Some folk use the pockets to attach the adjusters to the body.

There were many stories of logs falling off trains in the woods when chains would break

John


----------



## SteveC (Jan 2, 2008)

Gary

You may find the following of use and interest.









Seattle Car and Foundry Co. Catalogue No. 503 (PDF 9.67MB)[/b]


----------



## Gary Woolard (Jan 2, 2008)

Wow,it looks like I've got a lot to learn! Dwight & John, thanks for the help! Steve, that catalog is tremendous!

Before, if somebody talked about logging bunks, I 'd imagine the type with the high side arms, so they looked maybe like a slingshot? Ozark's bunks are clearly quite different. And it seems to me that they might be used in conjunction with chain binders, rather than instead of. Maybe that makes me a belt AND suspenders kind of guy?

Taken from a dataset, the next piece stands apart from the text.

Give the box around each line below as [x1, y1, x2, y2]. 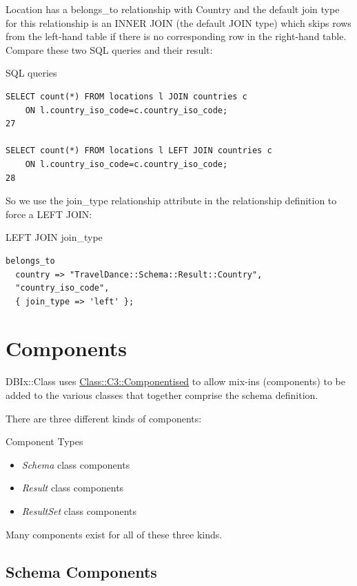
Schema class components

I also looked for Wikipedia images, which led to several pix of smaller scale models. Looks like there were several ways to use the chains. I was thinking that there was a generalized 'best practice', but maybe I should decide what logging line to use as a prototype and research that. Any further suggestions, drawings, pix of your owbn logging flats, etc. would be greatly appreciated as research continues!

Again, thanks guys!


----------



## SteveC (Jan 2, 2008)

Gary

I'm no expert on the subject, but if you look at the picture that John (Totalwrecker) posted, notice that the chains that secure the lower logs in the pyramidal stacking run over those logs. While the upper most log lying at the top rests on top of the chains causing any slack in them to be taken up. After seeing this same thing in many photographs I've arrived at the conclusion that this was a common practice of helping to keep the chains tight too.









Here is a link that may be of help in your research.









University of Washington - Digital Collections - Logging Search Value[/b]


----------



## Ironton (Jan 2, 2008)

Remember logging bunks and other things are basically chocks to keep the logs from rolling. If you want to keep your car or trailer from rolling, how high a chock do you use? The critical thing is to fill the lowest level as full as possible so the logs do not have room to roll and pick up momentum. Given enough room the log will just roll over the bunk. 

Some of the log cars have adjustable chocks for just this reason. If the chock is tight it works. 

Hope this helps.


----------



## Dwight Ennis (Jan 2, 2008)

Gary - The Hercules bunk is made from a steel i-beam. One chock is fixed to one end and the other slides. A chain runs through the bunk itself and is affixed to the sliding chock, and there is a keyhole shaped cutout in the steel through which the chain passes on the fixed chock end. The chain can be "unlocked" by pulling the links into the round part of the keyhole. The chain is pulled to adjust the sliding chock on each end of the car so they make firm contact with the bottom logs to prevent them from rolling off. Once the desired chock position is achieved, the chain is pulled into the "slot" of the keyhole, thus locking it in position. A second shorter chain with a hook is on the keyhole fixed-chock end. Once the tensioning chain is locked into the keyhole, the hook is slipped over a link just outside the keyhole to act as a second locking mechanism - an additional safety feature. Once the train gets to the log dump, the chocks would be released and the logs would roll off into the log pond. The Hercules Bunk therefore requires no chain over the load. 

On other types of non-Hercules Bunk cars where the chocks are fixed on each end, chains over the loads were common. Sometimes a chain was used over the entire load and chain binders used to tension them. Other times, it was common practice to chain over the bottom logs and allow the weight of the upper logs to act as chain tensioners. As the upper logs sat in the "valleys" between the lower logs, they would depress the chain into these "valleys" and thereby tension them against the lower logs. The "valleys" themselves acted as chocks for the upper logs.


----------



## Gary Woolard (Jan 2, 2008)

Thanks Dwight, I even was able to see the chain coming out through the bunk on one of the pix that I found. I think I'm finally getting my head around the mechanics of the design.

So here's the next question - a cosmetic one. If these beams are steel, not iron, what color should they be? Rusted? Painted black, or red oxide, or...?

Seems like there's always a next question! But then, that's one of the things I like about this hobby..


----------



## Dwight Ennis (Jan 2, 2008)

They were often painted if the car itself was painted, but they're naturally going to get scuffed up pretty good from the logs. I used Ozark white metal bunks, and I've had good results with Blacken-It on white metal. The part comes out a rusty brown if you leave it in the solution for a bit. Experimenting with it will let you get the results you want.


----------



## Amber (Jul 29, 2011)

I've been wondering how those Hercules log bunks work myself. I have 3 skeleton cars that I built last year, but I don't have any details on them yet. I was trying to figure out how to build those Hercules bunks, but it would probably be easier to just buy them.


----------



## Gary Woolard (Jan 2, 2008)

Amber, I ordered a couple of pair and they're supposed to show up Monday. I'm trying to get them done for the Sacto Steamup in a week & 1/2 -- I'll let you know how it goes!


----------